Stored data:
= Beginning of Section =

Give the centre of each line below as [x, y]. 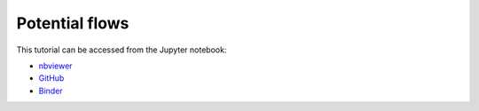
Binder [51, 91]
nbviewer [55, 66]
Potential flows [73, 23]
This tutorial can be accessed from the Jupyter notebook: [122, 50]
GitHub [51, 78]
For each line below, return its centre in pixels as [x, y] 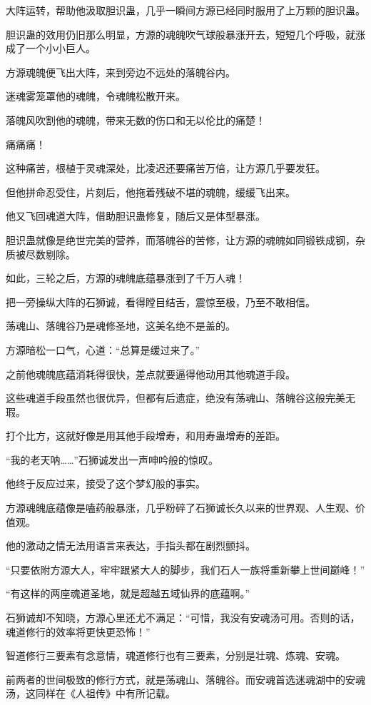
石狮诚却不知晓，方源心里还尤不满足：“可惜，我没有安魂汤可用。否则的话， [183, 618]
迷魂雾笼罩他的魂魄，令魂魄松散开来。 [96, 96]
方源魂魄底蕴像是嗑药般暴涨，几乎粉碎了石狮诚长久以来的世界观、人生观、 [181, 508]
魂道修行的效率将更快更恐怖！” [78, 631]
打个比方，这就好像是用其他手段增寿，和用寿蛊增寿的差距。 [146, 436]
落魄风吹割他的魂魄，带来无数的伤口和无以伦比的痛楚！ [136, 120]
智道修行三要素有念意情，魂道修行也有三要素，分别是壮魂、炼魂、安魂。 [176, 655]
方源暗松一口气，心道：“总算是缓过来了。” [103, 349]

= End of Section =

Exactly the lines from the one with "智道修行三要素有念意情，魂道修行也有三要素，分别是壮魂、炼魂、安魂。 [176, 655]" through the final line of the entries are to be returned, both ends included.

Result =
智道修行三要素有念意情，魂道修行也有三要素，分别是壮魂、炼魂、安魂。 [176, 655]
方源暗松一口气，心道：“总算是缓过来了。” [103, 349]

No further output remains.